Data excerpts:
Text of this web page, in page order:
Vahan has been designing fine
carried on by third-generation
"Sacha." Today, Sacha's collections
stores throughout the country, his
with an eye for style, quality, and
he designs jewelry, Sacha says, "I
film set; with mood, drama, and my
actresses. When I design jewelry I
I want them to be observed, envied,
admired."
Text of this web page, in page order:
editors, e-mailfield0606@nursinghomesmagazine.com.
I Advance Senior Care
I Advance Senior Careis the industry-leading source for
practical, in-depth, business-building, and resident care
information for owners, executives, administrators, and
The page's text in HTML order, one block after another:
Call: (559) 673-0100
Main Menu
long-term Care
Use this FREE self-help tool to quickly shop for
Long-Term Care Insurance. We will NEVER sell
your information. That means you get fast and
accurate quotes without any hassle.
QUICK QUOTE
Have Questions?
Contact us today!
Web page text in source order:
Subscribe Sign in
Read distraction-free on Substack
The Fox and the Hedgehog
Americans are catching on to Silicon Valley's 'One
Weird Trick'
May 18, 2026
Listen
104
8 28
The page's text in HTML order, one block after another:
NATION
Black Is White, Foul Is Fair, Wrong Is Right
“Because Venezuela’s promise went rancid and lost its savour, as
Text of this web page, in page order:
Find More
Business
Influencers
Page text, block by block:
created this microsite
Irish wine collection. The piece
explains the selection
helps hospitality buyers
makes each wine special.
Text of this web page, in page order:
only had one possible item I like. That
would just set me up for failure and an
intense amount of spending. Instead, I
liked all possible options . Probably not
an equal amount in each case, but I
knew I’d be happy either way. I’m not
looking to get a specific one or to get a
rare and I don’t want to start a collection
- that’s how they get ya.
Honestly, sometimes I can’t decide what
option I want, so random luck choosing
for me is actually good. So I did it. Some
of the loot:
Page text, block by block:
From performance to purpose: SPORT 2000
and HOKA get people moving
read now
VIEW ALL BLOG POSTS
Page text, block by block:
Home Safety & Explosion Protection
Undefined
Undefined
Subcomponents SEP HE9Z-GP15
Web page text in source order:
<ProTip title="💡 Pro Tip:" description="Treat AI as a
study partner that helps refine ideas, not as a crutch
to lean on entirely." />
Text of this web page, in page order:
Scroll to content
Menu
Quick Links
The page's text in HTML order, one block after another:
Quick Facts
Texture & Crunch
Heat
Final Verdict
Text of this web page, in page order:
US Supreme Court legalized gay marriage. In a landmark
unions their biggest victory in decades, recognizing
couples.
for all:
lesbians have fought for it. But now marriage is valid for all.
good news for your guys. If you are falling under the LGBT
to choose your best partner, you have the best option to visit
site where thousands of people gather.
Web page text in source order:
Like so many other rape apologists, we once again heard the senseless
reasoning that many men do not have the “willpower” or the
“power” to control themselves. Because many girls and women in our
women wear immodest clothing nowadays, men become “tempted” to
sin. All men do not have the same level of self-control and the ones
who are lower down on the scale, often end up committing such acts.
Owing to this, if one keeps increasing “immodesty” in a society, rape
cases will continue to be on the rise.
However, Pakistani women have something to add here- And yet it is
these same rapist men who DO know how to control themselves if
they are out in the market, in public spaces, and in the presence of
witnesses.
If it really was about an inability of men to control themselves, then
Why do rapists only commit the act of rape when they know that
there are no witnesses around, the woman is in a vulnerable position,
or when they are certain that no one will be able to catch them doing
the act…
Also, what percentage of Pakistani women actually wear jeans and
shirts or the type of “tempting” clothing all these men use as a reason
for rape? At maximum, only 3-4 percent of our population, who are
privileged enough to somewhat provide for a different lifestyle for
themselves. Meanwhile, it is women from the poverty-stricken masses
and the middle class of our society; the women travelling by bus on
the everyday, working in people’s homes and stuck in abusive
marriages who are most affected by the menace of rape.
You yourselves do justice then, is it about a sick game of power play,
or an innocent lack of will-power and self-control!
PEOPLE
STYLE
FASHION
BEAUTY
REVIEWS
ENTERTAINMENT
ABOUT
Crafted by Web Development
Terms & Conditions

What to do: Print the records above once again, exactly as written.

Reply:
Text of this web page, in page order:
Vahan has been designing fine
carried on by third-generation
"Sacha." Today, Sacha's collections
stores throughout the country, his
with an eye for style, quality, and
he designs jewelry, Sacha says, "I
film set; with mood, drama, and my
actresses. When I design jewelry I
I want them to be observed, envied,
admired."
Text of this web page, in page order:
editors, e-mailfield0606@nursinghomesmagazine.com.
I Advance Senior Care
I Advance Senior Careis the industry-leading source for
practical, in-depth, business-building, and resident care
information for owners, executives, administrators, and
The page's text in HTML order, one block after another:
Call: (559) 673-0100
Main Menu
long-term Care
Use this FREE self-help tool to quickly shop for
Long-Term Care Insurance. We will NEVER sell
your information. That means you get fast and
accurate quotes without any hassle.
QUICK QUOTE
Have Questions?
Contact us today!
Web page text in source order:
Subscribe Sign in
Read distraction-free on Substack
The Fox and the Hedgehog
Americans are catching on to Silicon Valley's 'One
Weird Trick'
May 18, 2026
Listen
104
8 28
The page's text in HTML order, one block after another:
NATION
Black Is White, Foul Is Fair, Wrong Is Right
“Because Venezuela’s promise went rancid and lost its savour, as
Text of this web page, in page order:
Find More
Business
Influencers
Page text, block by block:
created this microsite
Irish wine collection. The piece
explains the selection
helps hospitality buyers
makes each wine special.
Text of this web page, in page order:
only had one possible item I like. That
would just set me up for failure and an
intense amount of spending. Instead, I
liked all possible options . Probably not
an equal amount in each case, but I
knew I’d be happy either way. I’m not
looking to get a specific one or to get a
rare and I don’t want to start a collection
- that’s how they get ya.
Honestly, sometimes I can’t decide what
option I want, so random luck choosing
for me is actually good. So I did it. Some
of the loot:
Page text, block by block:
From performance to purpose: SPORT 2000
and HOKA get people moving
read now
VIEW ALL BLOG POSTS
Page text, block by block:
Home Safety & Explosion Protection
Undefined
Undefined
Subcomponents SEP HE9Z-GP15
Web page text in source order:
<ProTip title="💡 Pro Tip:" description="Treat AI as a
study partner that helps refine ideas, not as a crutch
to lean on entirely." />
Text of this web page, in page order:
Scroll to content
Menu
Quick Links
The page's text in HTML order, one block after another:
Quick Facts
Texture & Crunch
Heat
Final Verdict
Text of this web page, in page order:
US Supreme Court legalized gay marriage. In a landmark
unions their biggest victory in decades, recognizing
couples.
for all:
lesbians have fought for it. But now marriage is valid for all.
good news for your guys. If you are falling under the LGBT
to choose your best partner, you have the best option to visit
site where thousands of people gather.
Web page text in source order:
Like so many other rape apologists, we once again heard the senseless
reasoning that many men do not have the “willpower” or the
“power” to control themselves. Because many girls and women in our
women wear immodest clothing nowadays, men become “tempted” to
sin. All men do not have the same level of self-control and the ones
who are lower down on the scale, often end up committing such acts.
Owing to this, if one keeps increasing “immodesty” in a society, rape
cases will continue to be on the rise.
However, Pakistani women have something to add here- And yet it is
these same rapist men who DO know how to control themselves if
they are out in the market, in public spaces, and in the presence of
witnesses.
If it really was about an inability of men to control themselves, then
Why do rapists only commit the act of rape when they know that
there are no witnesses around, the woman is in a vulnerable position,
or when they are certain that no one will be able to catch them doing
the act…
Also, what percentage of Pakistani women actually wear jeans and
shirts or the type of “tempting” clothing all these men use as a reason
for rape? At maximum, only 3-4 percent of our population, who are
privileged enough to somewhat provide for a different lifestyle for
themselves. Meanwhile, it is women from the poverty-stricken masses
and the middle class of our society; the women travelling by bus on
the everyday, working in people’s homes and stuck in abusive
marriages who are most affected by the menace of rape.
You yourselves do justice then, is it about a sick game of power play,
or an innocent lack of will-power and self-control!
PEOPLE
STYLE
FASHION
BEAUTY
REVIEWS
ENTERTAINMENT
ABOUT
Crafted by Web Development
Terms & Conditions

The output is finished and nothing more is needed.